= Supplied data =

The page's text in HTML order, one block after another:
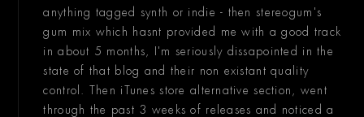
anything tagged synth or indie - then stereogum's
gum mix which hasnt provided me with a good track
in about 5 months, I'm seriously dissapointed in the
state of that blog and their non existant quality
control. Then iTunes store alternative section, went
through the past 3 weeks of releases and noticed a
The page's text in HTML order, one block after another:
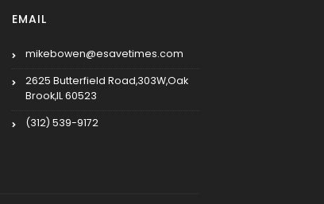
EMAIL
mikebowen@esavetimes.com
2625 Butterfield Road,303W,Oak
Brook,IL 60523
(312) 539-9172
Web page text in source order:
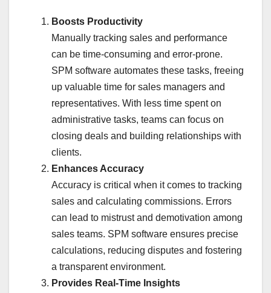
Boosts Productivity
Manually tracking sales and performance
can be time-consuming and error-prone.
SPM software automates these tasks, freeing
up valuable time for sales managers and
representatives. With less time spent on
administrative tasks, teams can focus on
closing deals and building relationships with
clients.
Enhances Accuracy
Accuracy is critical when it comes to tracking
sales and calculating commissions. Errors
can lead to mistrust and demotivation among
sales teams. SPM software ensures precise
calculations, reducing disputes and fostering
a transparent environment.
Provides Real-Time Insights
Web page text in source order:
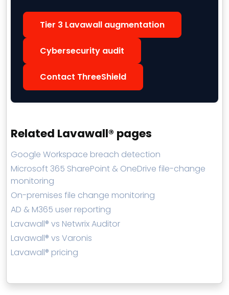
Tier 3 Lavawall augmentation
Cybersecurity audit
Contact ThreeShield
Related Lavawall® pages
Google Workspace breach detection
Microsoft 365 SharePoint & OneDrive file-change
monitoring
On-premises file change monitoring
AD & M365 user reporting
Lavawall® vs Netwrix Auditor
Lavawall® vs Varonis
Lavawall® pricing
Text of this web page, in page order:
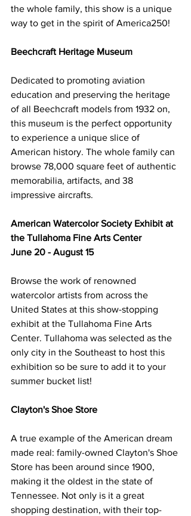
the whole family, this show is a unique
way to get in the spirit of America250!
Beechcraft Heritage Museum
Dedicated to promoting aviation
education and preserving the heritage
of all Beechcraft models from 1932 on,
this museum is the perfect opportunity
to experience a unique slice of
American history. The whole family can
browse 78,000 square feet of authentic
memorabilia, artifacts, and 38
impressive aircrafts.
American Watercolor Society Exhibit at
the Tullahoma Fine Arts Center
June 20 - August 15
Browse the work of renowned
watercolor artists from across the
United States at this show-stopping
exhibit at the Tullahoma Fine Arts
Center. Tullahoma was selected as the
only city in the Southeast to host this
exhibition so be sure to add it to your
summer bucket list!
Clayton's Shoe Store
A true example of the American dream
made real: family-owned Clayton's Shoe
Store has been around since 1900,
making it the oldest in the state of
Tennessee. Not only is it a great
shopping destination, with their top-
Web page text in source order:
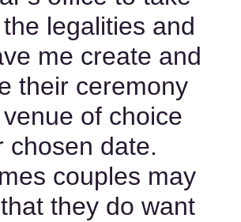
legalities and
me create and
their ceremony
of choice
chosen date.
couples may
they do want
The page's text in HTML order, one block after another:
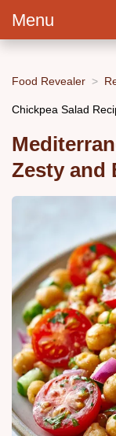
Menu
Food Revealer
Chickpea Salad
Zesty and
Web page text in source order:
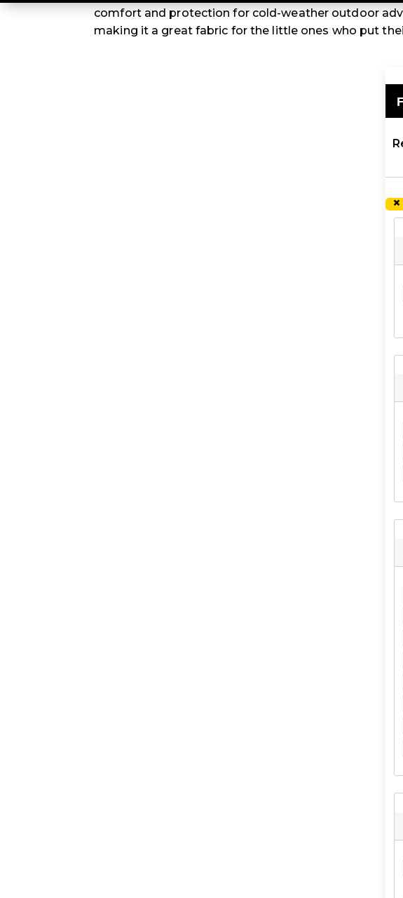
comfort and protection for cold-weather outdoor
making it a great fabric for the little ones who put
×
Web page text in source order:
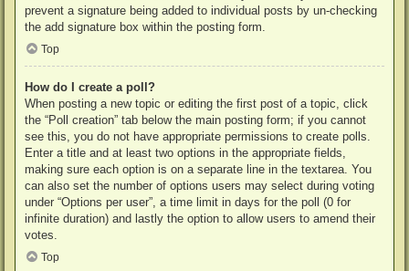
prevent a signature being added to individual posts by un-checking
the add signature box within the posting form.
Top
How do I create a poll?
When posting a new topic or editing the first post of a topic, click
the “Poll creation” tab below the main posting form; if you cannot
see this, you do not have appropriate permissions to create polls.
Enter a title and at least two options in the appropriate fields,
making sure each option is on a separate line in the textarea. You
can also set the number of options users may select during voting
under “Options per user”, a time limit in days for the poll (0 for
infinite duration) and lastly the option to allow users to amend their
votes.
Top
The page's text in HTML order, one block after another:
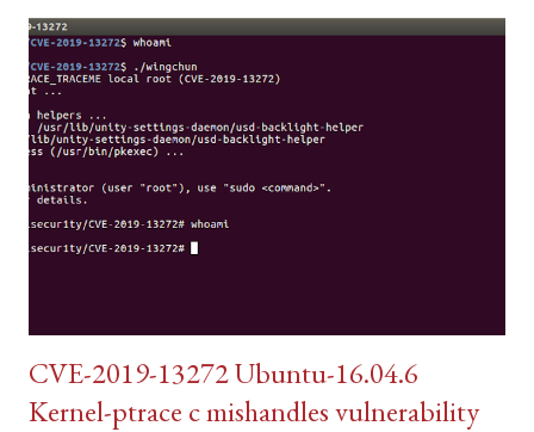
CVE-2019-13272 Ubuntu-16.04.6
Kernel-ptrace c mishandles vulnerability
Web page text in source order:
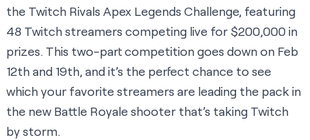
the Twitch Rivals Apex Legends Challenge, featuring
48 Twitch streamers competing live for $200,000 in
prizes. This two-part competition goes down on Feb
12th and 19th, and it’s the perfect chance to see
which your favorite streamers are leading the pack in
the new Battle Royale shooter that’s taking Twitch
by storm.

= Problem requirements =
After reading the material above, state how many of its lines hold the word "unique". No other output is needed.

= Output of the exercise =
2